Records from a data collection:
-- -- --
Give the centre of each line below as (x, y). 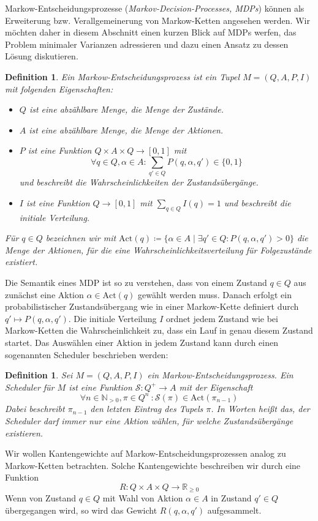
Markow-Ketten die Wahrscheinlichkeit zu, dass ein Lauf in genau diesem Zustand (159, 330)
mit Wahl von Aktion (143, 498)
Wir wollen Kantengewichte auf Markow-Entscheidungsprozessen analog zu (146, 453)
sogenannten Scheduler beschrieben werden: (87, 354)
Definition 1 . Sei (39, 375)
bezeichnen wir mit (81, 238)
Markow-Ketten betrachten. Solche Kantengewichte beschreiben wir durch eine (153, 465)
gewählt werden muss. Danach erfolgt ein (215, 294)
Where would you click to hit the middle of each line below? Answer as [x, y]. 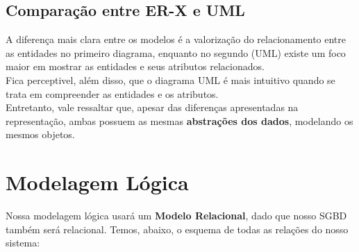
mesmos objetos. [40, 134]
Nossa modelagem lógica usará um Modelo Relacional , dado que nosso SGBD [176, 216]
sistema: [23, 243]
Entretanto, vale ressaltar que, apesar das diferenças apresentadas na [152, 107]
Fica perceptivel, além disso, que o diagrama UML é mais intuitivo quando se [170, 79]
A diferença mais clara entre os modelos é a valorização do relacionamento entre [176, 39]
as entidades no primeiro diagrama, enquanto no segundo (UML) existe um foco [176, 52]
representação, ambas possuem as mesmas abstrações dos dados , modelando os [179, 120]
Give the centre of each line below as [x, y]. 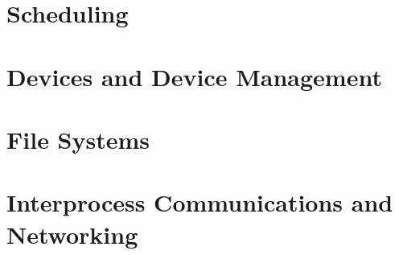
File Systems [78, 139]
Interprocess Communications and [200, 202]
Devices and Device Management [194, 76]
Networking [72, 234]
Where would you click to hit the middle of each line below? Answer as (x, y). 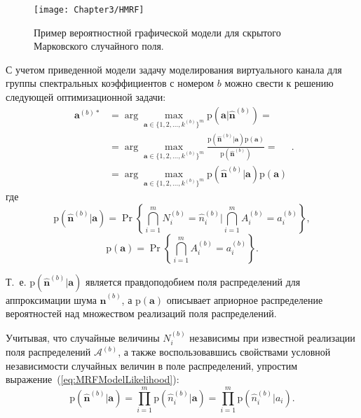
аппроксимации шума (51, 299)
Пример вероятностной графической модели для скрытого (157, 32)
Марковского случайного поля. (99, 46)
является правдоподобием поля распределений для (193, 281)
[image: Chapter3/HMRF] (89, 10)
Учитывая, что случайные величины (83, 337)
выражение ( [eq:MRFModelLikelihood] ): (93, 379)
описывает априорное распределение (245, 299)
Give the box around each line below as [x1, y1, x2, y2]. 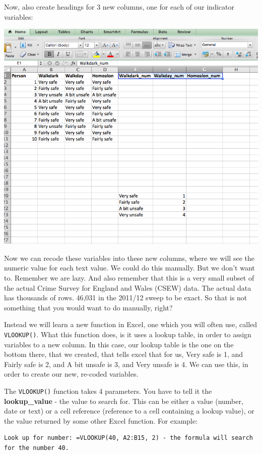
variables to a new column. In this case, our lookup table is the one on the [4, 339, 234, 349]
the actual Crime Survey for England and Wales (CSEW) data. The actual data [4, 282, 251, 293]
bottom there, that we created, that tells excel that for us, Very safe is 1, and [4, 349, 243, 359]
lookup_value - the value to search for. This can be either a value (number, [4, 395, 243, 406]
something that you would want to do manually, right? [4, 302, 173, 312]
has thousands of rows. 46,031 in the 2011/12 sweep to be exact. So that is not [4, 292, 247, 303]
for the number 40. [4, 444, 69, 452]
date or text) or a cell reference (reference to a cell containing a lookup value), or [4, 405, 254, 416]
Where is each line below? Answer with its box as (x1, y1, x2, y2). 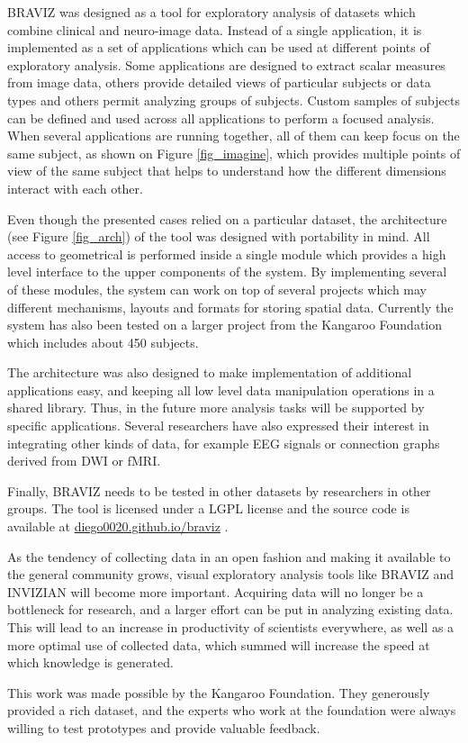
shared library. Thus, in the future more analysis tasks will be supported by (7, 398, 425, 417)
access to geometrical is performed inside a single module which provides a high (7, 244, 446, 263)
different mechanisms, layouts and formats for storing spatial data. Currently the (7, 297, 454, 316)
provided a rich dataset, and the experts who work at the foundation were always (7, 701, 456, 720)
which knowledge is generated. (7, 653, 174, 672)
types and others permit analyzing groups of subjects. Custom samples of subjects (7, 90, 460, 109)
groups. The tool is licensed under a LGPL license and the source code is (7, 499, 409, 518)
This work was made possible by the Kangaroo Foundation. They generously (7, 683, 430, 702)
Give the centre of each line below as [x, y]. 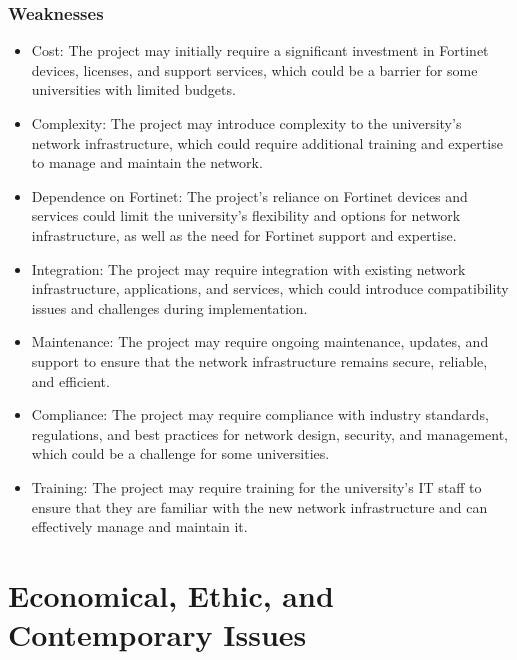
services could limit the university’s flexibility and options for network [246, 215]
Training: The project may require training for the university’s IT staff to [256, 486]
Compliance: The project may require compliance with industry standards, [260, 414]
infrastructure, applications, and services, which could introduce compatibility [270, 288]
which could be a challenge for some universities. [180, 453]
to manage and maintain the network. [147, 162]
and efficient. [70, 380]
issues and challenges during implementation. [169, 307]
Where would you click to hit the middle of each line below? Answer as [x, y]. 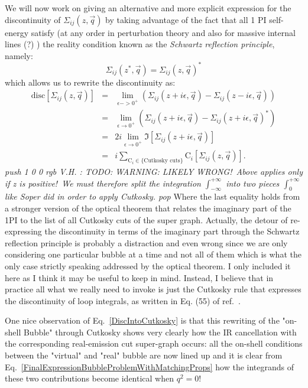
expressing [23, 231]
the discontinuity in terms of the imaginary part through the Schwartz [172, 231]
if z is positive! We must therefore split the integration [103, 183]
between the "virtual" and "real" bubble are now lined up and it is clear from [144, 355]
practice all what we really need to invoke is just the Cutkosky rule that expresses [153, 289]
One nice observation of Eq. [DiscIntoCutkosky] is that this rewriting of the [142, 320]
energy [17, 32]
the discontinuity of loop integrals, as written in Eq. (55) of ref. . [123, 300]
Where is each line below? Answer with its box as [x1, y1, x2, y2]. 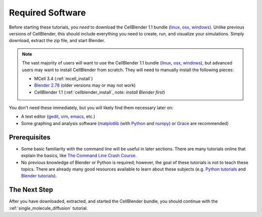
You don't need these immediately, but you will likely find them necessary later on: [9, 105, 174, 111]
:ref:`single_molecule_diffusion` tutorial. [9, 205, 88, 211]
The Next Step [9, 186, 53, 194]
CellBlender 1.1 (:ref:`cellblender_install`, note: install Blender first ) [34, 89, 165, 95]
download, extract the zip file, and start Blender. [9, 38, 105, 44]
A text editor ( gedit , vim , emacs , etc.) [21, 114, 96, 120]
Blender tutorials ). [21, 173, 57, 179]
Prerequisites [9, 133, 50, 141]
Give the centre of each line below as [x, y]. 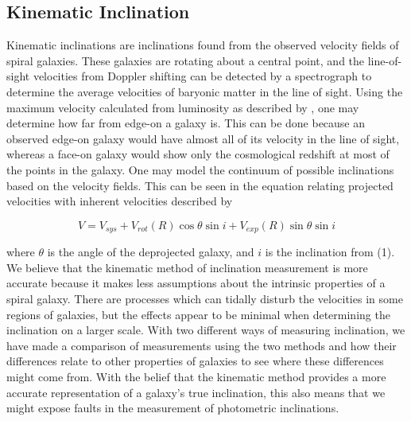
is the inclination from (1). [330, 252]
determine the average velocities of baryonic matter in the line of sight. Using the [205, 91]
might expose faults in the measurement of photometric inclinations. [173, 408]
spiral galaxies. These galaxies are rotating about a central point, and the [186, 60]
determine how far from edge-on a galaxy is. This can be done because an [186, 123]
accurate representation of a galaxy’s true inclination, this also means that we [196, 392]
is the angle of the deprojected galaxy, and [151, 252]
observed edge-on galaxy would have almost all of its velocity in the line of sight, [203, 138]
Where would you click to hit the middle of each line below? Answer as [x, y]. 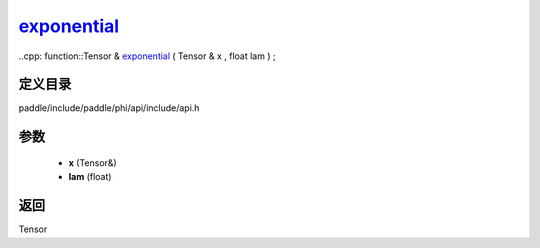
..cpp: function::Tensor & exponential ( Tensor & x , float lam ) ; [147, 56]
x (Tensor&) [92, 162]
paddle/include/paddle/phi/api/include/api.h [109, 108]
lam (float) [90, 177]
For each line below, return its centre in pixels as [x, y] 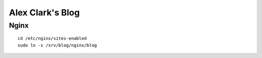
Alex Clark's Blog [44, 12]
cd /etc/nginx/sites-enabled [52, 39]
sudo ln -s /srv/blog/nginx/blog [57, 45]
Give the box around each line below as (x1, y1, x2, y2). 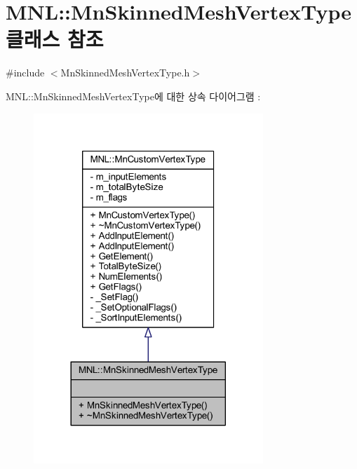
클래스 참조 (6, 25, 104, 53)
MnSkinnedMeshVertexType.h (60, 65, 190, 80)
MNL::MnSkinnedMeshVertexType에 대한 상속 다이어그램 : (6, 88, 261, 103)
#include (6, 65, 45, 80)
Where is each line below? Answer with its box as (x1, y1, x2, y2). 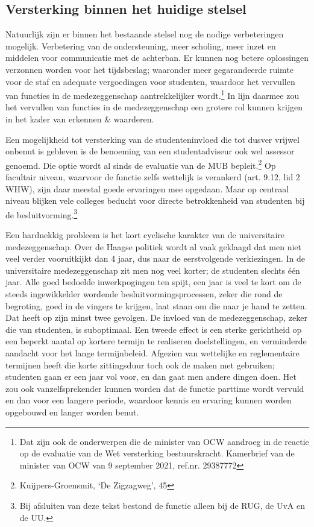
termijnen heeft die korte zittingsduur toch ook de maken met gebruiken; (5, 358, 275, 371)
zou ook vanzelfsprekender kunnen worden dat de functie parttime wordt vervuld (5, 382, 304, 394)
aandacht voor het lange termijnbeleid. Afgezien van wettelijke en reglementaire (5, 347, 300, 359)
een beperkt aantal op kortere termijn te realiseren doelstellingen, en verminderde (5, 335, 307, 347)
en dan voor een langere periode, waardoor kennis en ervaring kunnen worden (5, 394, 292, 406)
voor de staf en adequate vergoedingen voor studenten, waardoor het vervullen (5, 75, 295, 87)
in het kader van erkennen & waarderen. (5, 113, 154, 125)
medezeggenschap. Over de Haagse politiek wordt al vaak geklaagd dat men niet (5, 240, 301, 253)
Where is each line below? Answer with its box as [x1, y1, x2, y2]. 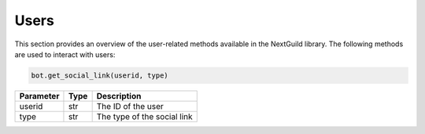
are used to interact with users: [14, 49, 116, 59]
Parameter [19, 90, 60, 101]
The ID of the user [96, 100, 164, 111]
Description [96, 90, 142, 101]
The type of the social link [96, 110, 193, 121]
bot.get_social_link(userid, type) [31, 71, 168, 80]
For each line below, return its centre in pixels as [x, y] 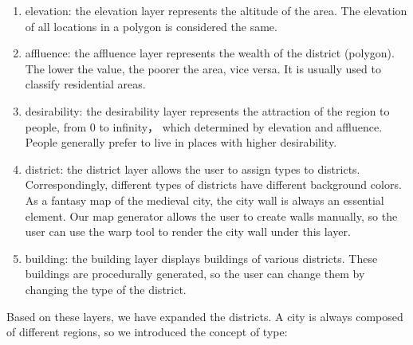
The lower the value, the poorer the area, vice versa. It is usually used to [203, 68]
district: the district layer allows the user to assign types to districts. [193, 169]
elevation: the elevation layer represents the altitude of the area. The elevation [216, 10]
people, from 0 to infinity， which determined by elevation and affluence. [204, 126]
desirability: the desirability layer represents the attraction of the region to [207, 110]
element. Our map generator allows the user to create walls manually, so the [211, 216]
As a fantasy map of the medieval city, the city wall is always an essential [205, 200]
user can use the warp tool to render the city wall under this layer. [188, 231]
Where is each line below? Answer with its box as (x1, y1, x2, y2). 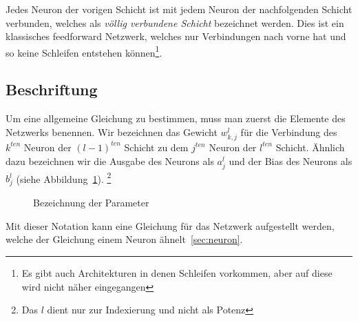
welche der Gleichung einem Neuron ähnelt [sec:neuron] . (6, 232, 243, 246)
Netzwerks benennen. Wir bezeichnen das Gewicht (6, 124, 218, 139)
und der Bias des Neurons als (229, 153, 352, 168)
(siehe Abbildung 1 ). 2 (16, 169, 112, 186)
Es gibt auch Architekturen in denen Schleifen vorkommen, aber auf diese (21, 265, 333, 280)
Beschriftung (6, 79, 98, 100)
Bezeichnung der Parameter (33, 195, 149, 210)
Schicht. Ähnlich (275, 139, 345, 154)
-- -- --
About this exercise: Each line above where the word "require" occurs should be returned in full.

Answer:
Training: The project may require training for the university’s IT staff to [256, 486]
Compliance: The project may require compliance with industry standards, [260, 414]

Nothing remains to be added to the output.